I certainly loved her from the beginning, but the feelings that they say you're supposed to have, the immediate joy, overwhelming emotion and connection, it was delayed for me. And this is hard to admit. The physical and emotional trauma took a toll that I didn't expect. It's not that I didn't think it would be incredibly painful, but that I did expect it to be incredibly and immediately joyful.

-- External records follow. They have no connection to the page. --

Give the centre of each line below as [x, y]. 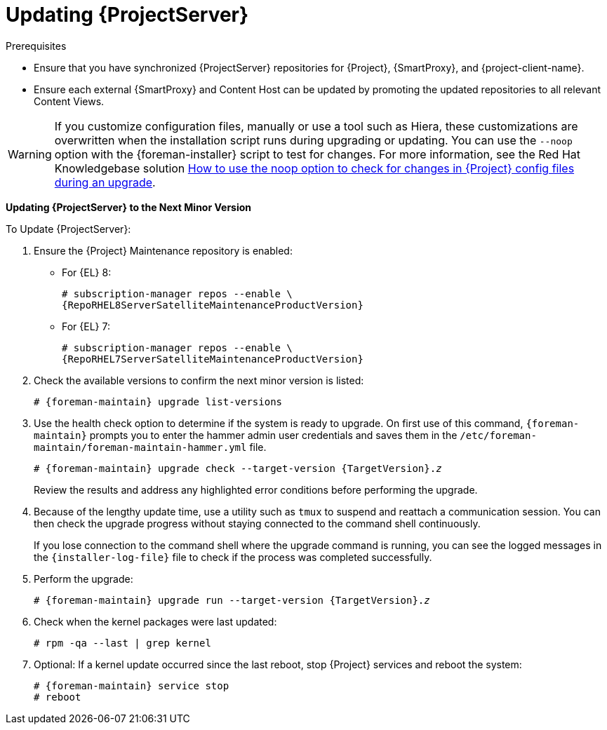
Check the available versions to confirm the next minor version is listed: [199, 380]
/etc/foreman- [498, 435]
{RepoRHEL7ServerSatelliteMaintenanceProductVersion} [213, 359]
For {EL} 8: [87, 272]
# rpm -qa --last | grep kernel [122, 643]
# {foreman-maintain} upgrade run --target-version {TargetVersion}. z [232, 600]
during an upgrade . [105, 182]
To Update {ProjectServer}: [68, 229]
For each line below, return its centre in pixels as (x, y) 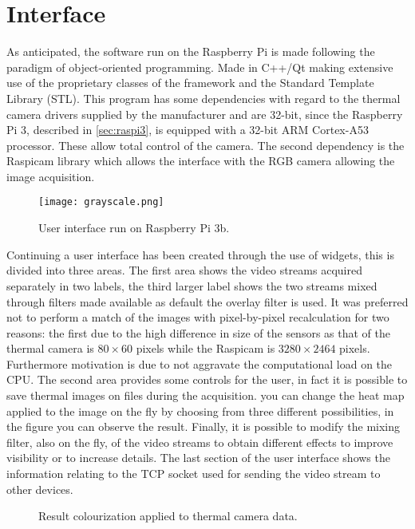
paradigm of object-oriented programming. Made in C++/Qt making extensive (200, 67)
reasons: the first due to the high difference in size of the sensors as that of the (198, 332)
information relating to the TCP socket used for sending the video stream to (194, 474)
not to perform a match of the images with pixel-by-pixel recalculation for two (198, 317)
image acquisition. (51, 176)
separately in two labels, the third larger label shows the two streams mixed (192, 285)
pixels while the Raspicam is (206, 348)
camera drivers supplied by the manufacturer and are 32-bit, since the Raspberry (205, 114)
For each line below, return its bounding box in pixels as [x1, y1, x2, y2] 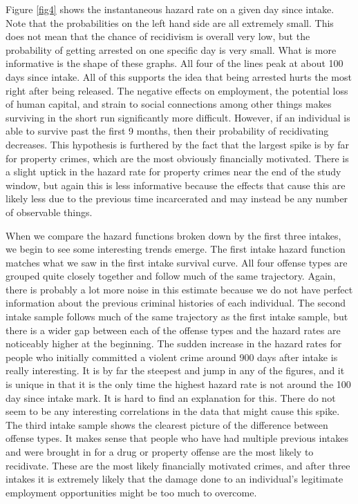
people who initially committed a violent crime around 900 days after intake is [6, 349, 338, 364]
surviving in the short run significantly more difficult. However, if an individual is [6, 110, 350, 124]
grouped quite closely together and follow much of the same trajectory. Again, [6, 269, 336, 283]
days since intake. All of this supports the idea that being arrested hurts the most [6, 69, 352, 84]
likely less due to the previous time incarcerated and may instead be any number [6, 191, 348, 206]
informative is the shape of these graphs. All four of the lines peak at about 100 [6, 56, 343, 70]
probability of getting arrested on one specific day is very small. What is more [6, 42, 337, 57]
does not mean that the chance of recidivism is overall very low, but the [6, 29, 310, 43]
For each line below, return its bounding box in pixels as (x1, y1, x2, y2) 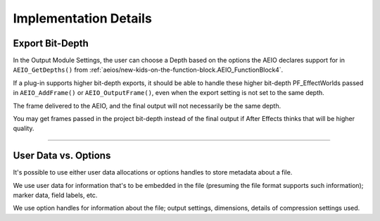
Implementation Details (13, 11, 153, 26)
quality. (13, 124, 34, 133)
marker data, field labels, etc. (13, 191, 98, 200)
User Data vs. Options (13, 150, 111, 162)
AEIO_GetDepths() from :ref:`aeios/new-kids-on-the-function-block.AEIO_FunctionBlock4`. (13, 65, 284, 74)
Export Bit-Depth (13, 37, 89, 49)
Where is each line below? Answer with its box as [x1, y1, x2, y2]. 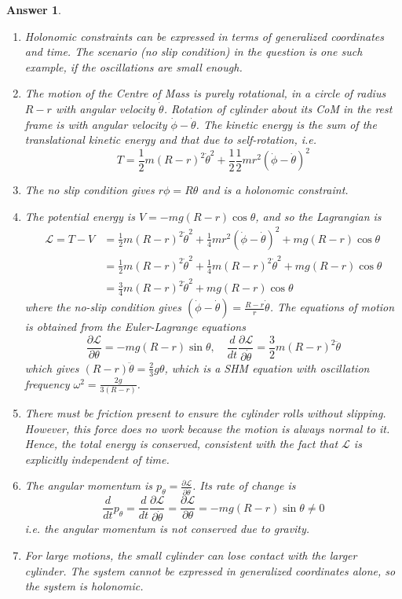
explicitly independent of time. [24, 450, 170, 467]
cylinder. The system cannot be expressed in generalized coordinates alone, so [24, 562, 396, 579]
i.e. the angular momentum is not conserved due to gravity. [24, 520, 310, 537]
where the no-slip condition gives [24, 299, 181, 315]
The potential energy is [24, 208, 135, 224]
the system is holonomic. [24, 578, 144, 594]
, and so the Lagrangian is [255, 208, 382, 224]
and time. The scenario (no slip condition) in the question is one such [24, 43, 363, 60]
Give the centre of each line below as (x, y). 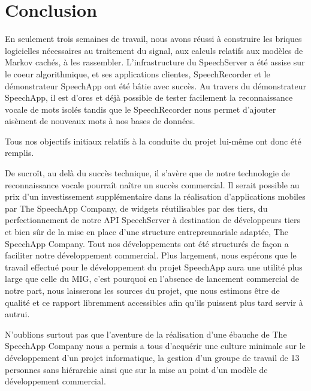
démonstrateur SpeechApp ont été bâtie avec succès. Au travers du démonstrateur (156, 85)
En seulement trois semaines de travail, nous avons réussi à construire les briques (153, 39)
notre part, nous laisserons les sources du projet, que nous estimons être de (142, 290)
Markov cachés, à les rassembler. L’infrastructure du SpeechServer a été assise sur (155, 62)
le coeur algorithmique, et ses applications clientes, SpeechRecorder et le (138, 73)
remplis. (19, 153)
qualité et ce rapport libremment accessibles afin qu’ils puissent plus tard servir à (154, 302)
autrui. (17, 314)
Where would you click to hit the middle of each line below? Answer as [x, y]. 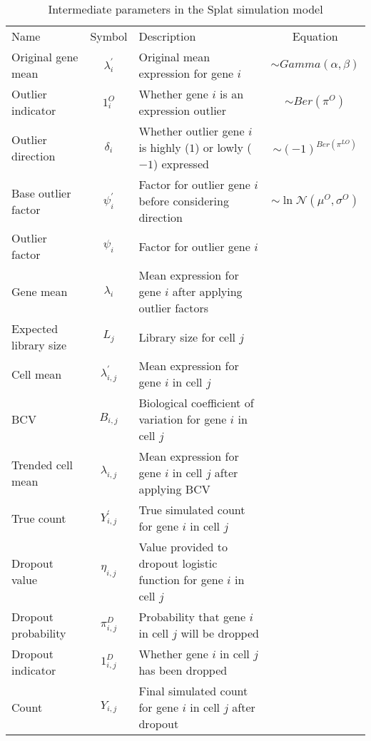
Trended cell [42, 464]
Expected [35, 328]
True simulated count [192, 510]
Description [167, 36]
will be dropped [220, 633]
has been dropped [183, 670]
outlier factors [173, 308]
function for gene [181, 579]
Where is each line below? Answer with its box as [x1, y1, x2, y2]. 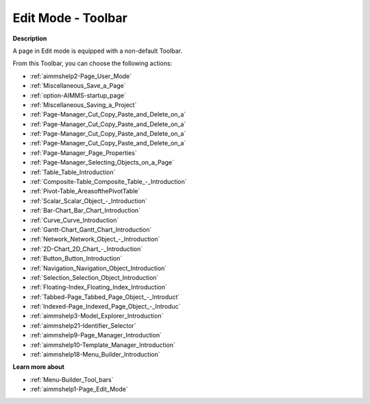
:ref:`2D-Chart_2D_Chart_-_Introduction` [29, 244, 143, 253]
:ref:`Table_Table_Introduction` [29, 168, 116, 176]
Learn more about [12, 363, 65, 371]
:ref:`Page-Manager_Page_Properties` [29, 148, 137, 157]
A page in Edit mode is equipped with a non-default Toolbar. [12, 47, 183, 55]
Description [12, 34, 47, 43]
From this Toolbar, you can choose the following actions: [12, 59, 173, 68]
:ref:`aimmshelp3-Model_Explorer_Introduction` [29, 312, 164, 320]
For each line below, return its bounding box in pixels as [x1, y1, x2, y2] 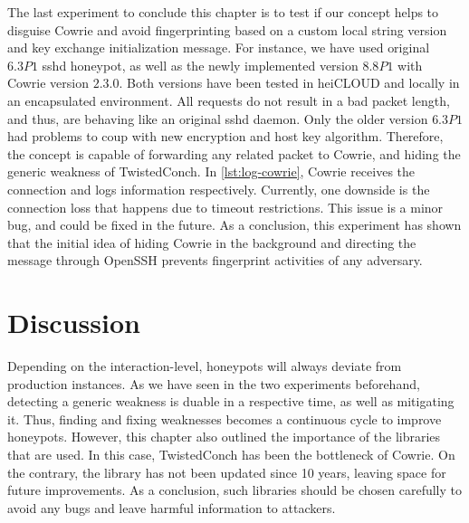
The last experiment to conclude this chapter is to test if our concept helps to [7, 3, 439, 21]
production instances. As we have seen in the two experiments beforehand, [7, 374, 420, 393]
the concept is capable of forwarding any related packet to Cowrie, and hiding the [7, 144, 461, 163]
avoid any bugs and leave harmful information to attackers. [7, 498, 336, 517]
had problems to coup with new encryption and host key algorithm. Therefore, [7, 127, 444, 146]
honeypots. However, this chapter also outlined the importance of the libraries [7, 427, 441, 446]
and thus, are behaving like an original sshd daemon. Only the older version [7, 109, 428, 128]
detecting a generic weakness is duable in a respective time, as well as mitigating [7, 392, 455, 411]
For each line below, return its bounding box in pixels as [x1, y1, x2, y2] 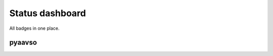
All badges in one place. [9, 25, 60, 31]
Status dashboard [9, 8, 86, 19]
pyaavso [9, 38, 37, 47]
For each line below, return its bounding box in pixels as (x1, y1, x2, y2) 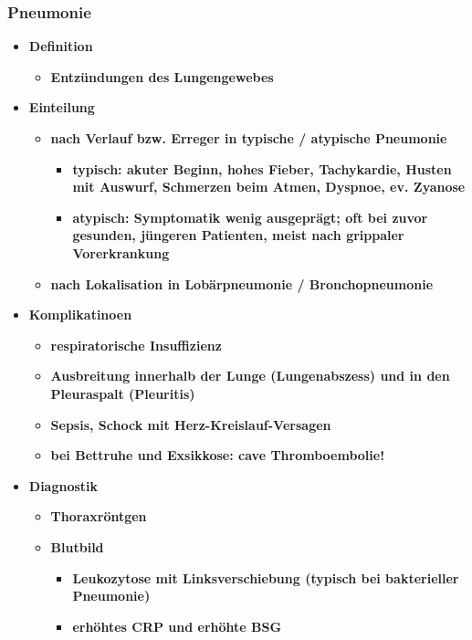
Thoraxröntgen (50, 507, 147, 526)
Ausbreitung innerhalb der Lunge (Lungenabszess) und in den (50, 366, 450, 385)
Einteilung (28, 98, 95, 117)
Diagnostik (28, 476, 99, 495)
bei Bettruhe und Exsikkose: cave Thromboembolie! (50, 446, 385, 465)
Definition (28, 37, 93, 56)
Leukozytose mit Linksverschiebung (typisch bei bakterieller (72, 568, 459, 587)
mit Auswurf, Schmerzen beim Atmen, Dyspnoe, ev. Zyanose (72, 177, 466, 196)
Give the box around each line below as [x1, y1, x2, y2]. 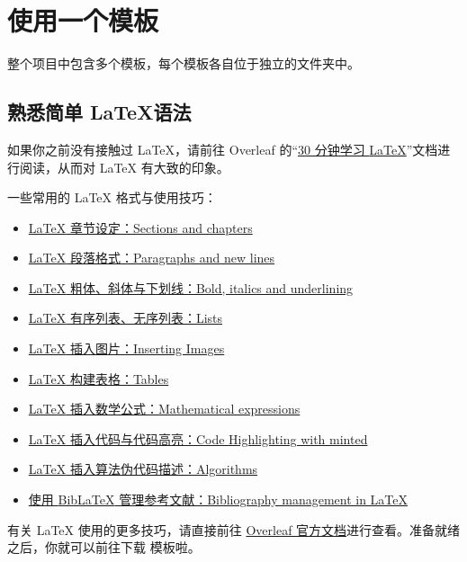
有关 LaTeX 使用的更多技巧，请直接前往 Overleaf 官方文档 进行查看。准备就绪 [7, 520, 461, 539]
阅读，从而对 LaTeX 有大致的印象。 [19, 157, 229, 176]
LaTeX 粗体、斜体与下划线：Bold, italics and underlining [28, 278, 354, 297]
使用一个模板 [7, 2, 159, 39]
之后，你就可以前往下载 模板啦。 [7, 538, 201, 557]
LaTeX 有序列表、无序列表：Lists [28, 308, 223, 327]
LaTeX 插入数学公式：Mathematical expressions [28, 399, 301, 418]
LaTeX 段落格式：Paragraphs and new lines [28, 248, 275, 267]
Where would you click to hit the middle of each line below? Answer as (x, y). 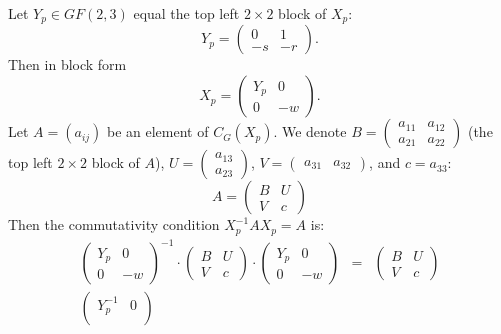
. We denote (310, 131)
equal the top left (186, 13)
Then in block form (67, 64)
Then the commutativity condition (114, 224)
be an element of (157, 131)
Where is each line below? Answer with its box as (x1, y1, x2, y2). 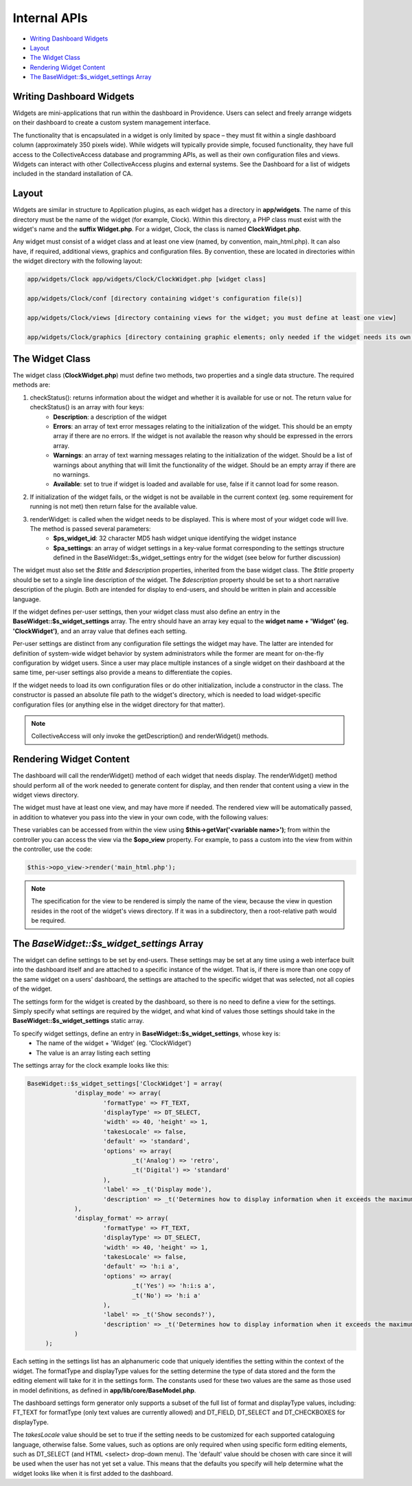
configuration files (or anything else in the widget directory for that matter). (12, 700, 225, 709)
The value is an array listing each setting (36, 1048, 150, 1057)
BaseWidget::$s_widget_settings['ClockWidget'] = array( (27, 1079, 223, 1087)
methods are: (12, 380, 51, 389)
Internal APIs (12, 10, 89, 25)
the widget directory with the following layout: (12, 257, 143, 265)
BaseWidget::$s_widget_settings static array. (12, 1017, 144, 1025)
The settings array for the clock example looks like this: (12, 1061, 170, 1069)
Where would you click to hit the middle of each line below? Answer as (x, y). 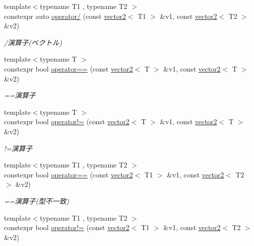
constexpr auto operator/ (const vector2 (65, 16)
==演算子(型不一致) (37, 201)
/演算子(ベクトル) (33, 42)
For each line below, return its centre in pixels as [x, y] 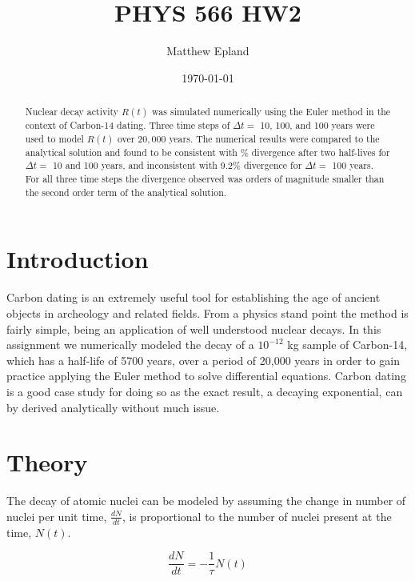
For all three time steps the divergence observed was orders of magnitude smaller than [205, 179]
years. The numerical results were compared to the [274, 138]
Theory [47, 462]
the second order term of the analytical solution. [126, 192]
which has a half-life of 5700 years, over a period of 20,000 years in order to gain [204, 360]
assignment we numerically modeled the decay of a [130, 345]
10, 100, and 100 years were [317, 125]
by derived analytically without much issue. [113, 407]
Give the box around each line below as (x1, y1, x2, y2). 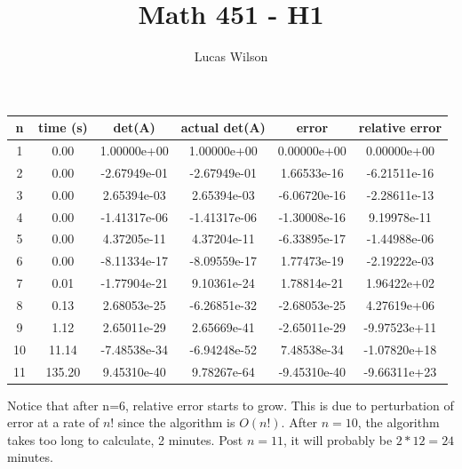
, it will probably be (283, 430, 393, 449)
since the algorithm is (117, 413, 235, 432)
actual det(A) (180, 118, 266, 137)
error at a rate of (7, 413, 100, 432)
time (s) (38, 118, 88, 137)
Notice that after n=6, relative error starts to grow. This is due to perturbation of (7, 395, 454, 414)
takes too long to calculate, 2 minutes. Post (7, 430, 243, 449)
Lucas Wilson (194, 47, 268, 66)
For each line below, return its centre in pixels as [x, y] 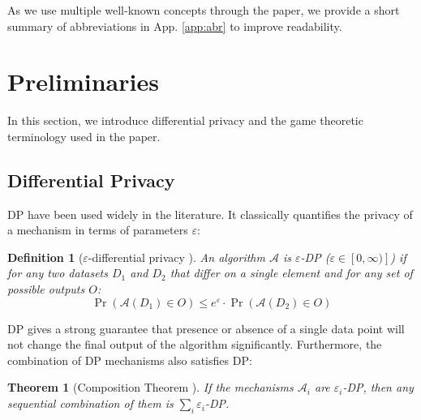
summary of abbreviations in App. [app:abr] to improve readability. [175, 26]
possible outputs [46, 289]
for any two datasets [58, 273]
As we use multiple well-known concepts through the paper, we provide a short [204, 10]
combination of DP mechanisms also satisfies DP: [130, 360]
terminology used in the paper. [84, 136]
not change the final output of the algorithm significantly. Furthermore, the [195, 344]
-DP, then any [378, 387]
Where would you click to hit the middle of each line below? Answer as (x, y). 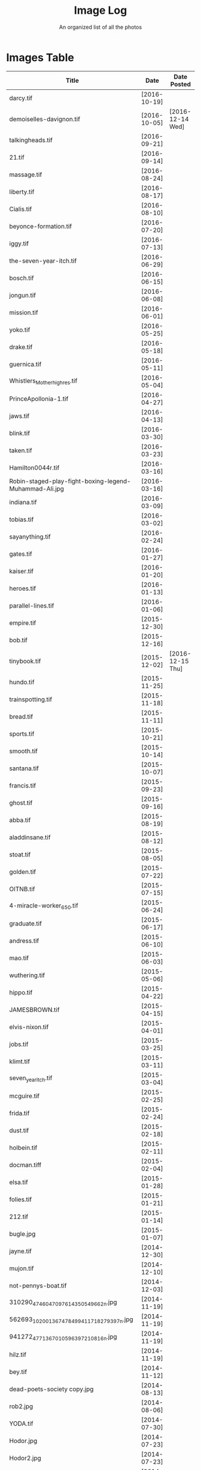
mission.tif (24, 312)
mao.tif (19, 958)
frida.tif (19, 1113)
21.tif (17, 157)
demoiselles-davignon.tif (45, 119)
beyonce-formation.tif (41, 226)
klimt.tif (20, 1061)
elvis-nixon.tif (29, 1027)
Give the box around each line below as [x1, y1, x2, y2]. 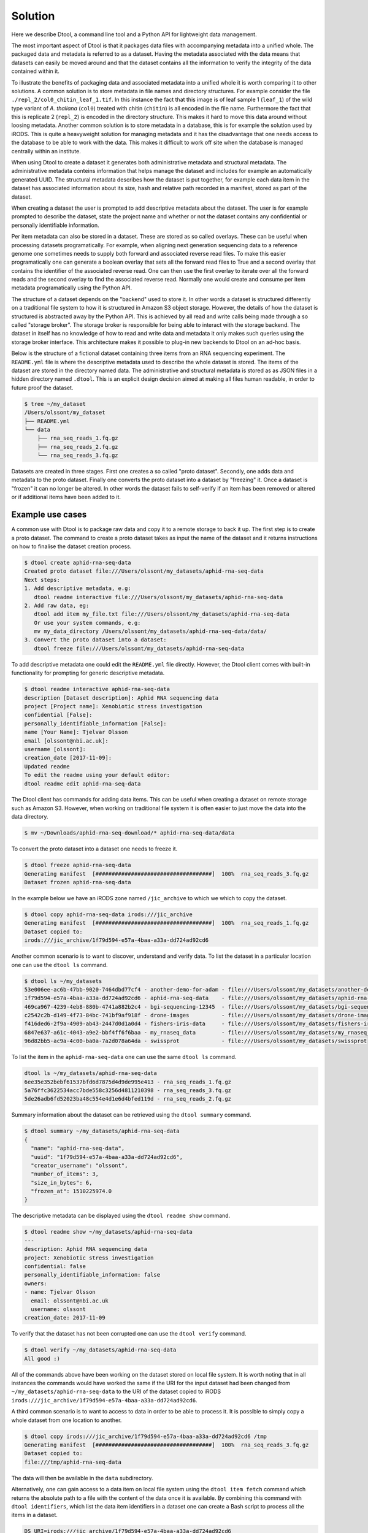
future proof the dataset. [11, 384, 74, 391]
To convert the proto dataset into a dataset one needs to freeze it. [11, 845, 178, 852]
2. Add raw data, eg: [24, 602, 90, 609]
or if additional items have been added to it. [11, 494, 121, 501]
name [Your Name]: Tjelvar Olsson [24, 728, 128, 736]
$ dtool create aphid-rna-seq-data [24, 559, 131, 566]
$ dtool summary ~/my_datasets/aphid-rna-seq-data [24, 1128, 180, 1134]
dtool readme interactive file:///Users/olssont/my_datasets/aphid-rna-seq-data [34, 594, 283, 600]
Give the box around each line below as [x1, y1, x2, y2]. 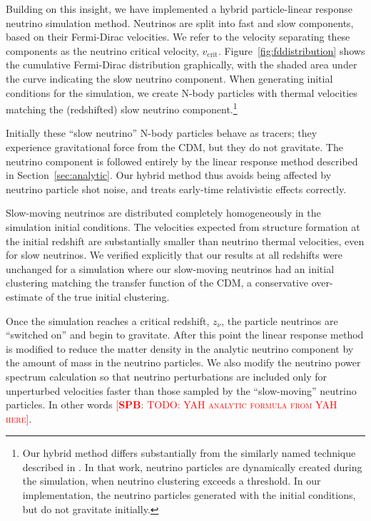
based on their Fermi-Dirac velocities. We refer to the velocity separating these [6, 29, 350, 44]
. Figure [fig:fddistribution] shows [218, 43, 365, 58]
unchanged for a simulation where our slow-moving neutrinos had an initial [6, 261, 335, 276]
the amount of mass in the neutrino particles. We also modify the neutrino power [6, 355, 361, 370]
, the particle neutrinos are [221, 313, 338, 328]
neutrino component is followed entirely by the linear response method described [6, 153, 358, 168]
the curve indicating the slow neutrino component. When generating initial [6, 71, 333, 86]
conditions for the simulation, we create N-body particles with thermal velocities [6, 85, 357, 100]

She's 12 weeks old now and I still replay it all, over and over again. I tell myself that I must be remembering it wrong. I keep taking the pieces and playing with them, trying to create the moment that I thought I would have. I try to convince myself that it was different than it was, that it was the way everyone said it would be. I imagine it the way I think it should have been: Anna covered in goo, Adam teary and relieved, and me - exhausted yet beaming, holding my precious baby girl with my gleaming white teeth, a sparkling diamond and those perfect highlights - of course.
We don't have those pictures. It didn't happen that way for us. And so I have some work to do. Not to whitewash the memories, but to accept them. Of course I wish it was different. I wish I held her right away and never let her go. I wish I could have shared the news with my family and friends myself rather than having Adam do it. I wish I was with it enough then so that I could fully recall and cherish every moment of those first precious hours and days.
Maybe it didn't end up the way I had envisioned, but the result is just the same: a healthy, precious and perfect baby girl whom I absolutely adore. I can't imagine my life without her and can barely remember what life was like before her. I love her so much my heart hurts.
So it wasn't picture perfect, but I wouldn't change a thing.